Records from a data source
========================

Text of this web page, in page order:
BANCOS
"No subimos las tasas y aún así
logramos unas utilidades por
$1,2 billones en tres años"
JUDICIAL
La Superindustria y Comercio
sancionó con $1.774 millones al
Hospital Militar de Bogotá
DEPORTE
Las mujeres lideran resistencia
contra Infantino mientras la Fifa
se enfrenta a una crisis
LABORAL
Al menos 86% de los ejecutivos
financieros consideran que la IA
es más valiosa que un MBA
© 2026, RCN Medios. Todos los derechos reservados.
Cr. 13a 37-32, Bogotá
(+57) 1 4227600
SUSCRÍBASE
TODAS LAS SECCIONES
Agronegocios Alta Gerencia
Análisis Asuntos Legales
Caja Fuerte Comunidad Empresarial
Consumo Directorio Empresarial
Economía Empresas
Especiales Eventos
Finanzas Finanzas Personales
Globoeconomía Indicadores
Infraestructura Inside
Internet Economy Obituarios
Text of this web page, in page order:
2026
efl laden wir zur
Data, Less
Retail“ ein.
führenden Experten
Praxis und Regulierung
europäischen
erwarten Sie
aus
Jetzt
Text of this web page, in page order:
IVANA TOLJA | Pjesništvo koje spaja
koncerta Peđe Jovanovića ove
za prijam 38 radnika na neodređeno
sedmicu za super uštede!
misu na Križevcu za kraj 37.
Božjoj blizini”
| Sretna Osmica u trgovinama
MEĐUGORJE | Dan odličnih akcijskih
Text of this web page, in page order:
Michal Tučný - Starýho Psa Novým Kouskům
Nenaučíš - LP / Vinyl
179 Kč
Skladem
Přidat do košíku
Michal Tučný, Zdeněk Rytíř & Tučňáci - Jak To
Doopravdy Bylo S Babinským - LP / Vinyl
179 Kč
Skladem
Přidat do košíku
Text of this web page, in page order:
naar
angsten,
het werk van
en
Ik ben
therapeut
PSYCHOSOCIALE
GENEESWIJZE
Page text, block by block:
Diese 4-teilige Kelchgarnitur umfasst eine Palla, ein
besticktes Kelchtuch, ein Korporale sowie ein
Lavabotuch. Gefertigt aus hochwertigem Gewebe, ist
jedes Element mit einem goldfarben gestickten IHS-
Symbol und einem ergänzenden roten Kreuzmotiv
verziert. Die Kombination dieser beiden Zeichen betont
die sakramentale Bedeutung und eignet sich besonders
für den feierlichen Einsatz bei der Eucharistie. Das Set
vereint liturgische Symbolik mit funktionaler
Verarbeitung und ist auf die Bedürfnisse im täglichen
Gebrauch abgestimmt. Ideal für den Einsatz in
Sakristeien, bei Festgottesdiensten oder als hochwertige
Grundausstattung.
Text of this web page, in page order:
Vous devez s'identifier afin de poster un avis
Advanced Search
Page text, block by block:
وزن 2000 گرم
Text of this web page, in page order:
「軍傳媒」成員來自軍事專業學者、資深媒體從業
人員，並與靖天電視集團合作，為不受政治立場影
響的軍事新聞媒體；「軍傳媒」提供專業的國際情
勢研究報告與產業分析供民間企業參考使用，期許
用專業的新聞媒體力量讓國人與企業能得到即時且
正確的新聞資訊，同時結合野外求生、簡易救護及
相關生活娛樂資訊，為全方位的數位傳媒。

========================

- **Problem statement**: From the data above, output exactly the lines between the one containing "contra Infantino mientras la Fifa" and the one containing "Análisis Asuntos Legales", counting both of them.

- **Exercise result**:
contra Infantino mientras la Fifa
se enfrenta a una crisis
LABORAL
Al menos 86% de los ejecutivos
financieros consideran que la IA
es más valiosa que un MBA
© 2026, RCN Medios. Todos los derechos reservados.
Cr. 13a 37-32, Bogotá
(+57) 1 4227600
SUSCRÍBASE
TODAS LAS SECCIONES
Agronegocios Alta Gerencia
Análisis Asuntos Legales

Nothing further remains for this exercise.